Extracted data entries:
=====
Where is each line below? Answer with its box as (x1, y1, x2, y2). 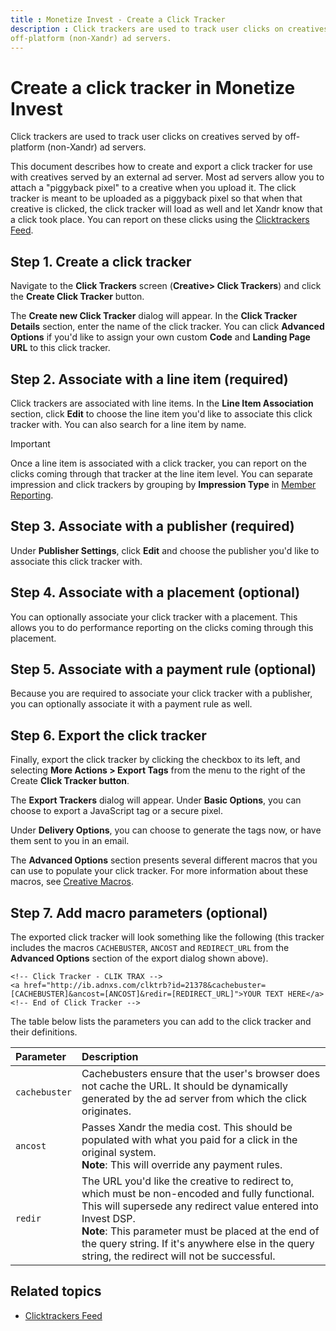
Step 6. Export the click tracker (10, 727, 207, 744)
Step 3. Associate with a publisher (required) (10, 518, 295, 535)
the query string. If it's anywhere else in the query (81, 1237, 315, 1250)
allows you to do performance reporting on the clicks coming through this (10, 621, 314, 633)
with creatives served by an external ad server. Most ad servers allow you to (10, 171, 325, 183)
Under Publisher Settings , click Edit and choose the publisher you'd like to (10, 544, 320, 556)
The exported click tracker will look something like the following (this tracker (10, 931, 325, 943)
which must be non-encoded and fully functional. (81, 1187, 315, 1200)
=====
The problem |
Every line above should be transcribed exactly, though no image should be carried over.

Final answer |
Where is each line below? Answer with its box as (x1, y1, x2, y2). 
Step 6. Export the click tracker (10, 727, 207, 744)
Step 3. Associate with a publisher (required) (10, 518, 295, 535)
the query string. If it's anywhere else in the query (81, 1237, 315, 1250)
allows you to do performance reporting on the clicks coming through this (10, 621, 314, 633)
with creatives served by an external ad server. Most ad servers allow you to (10, 171, 325, 183)
Under Publisher Settings , click Edit and choose the publisher you'd like to (10, 544, 320, 556)
The exported click tracker will look something like the following (this tracker (10, 931, 325, 943)
which must be non-encoded and fully functional. (81, 1187, 315, 1200)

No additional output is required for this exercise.